→ **What you will do**
Without including any pictures, write out all the records word for word.

=======

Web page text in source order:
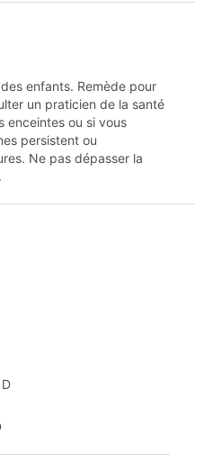
enfants. Remède pour
un praticien de la santé
enceintes ou si vous
persistent ou
Ne pas dépasser la
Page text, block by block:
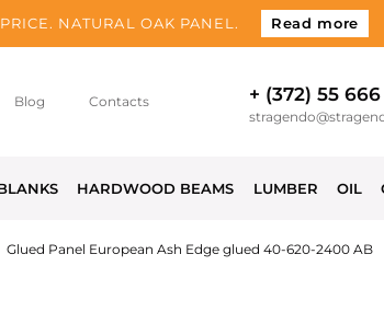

=======

→ **Solution for this exercise**
Web page text in source order:
enfants. Remède pour
un praticien de la santé
enceintes ou si vous
persistent ou
Ne pas dépasser la
Page text, block by block:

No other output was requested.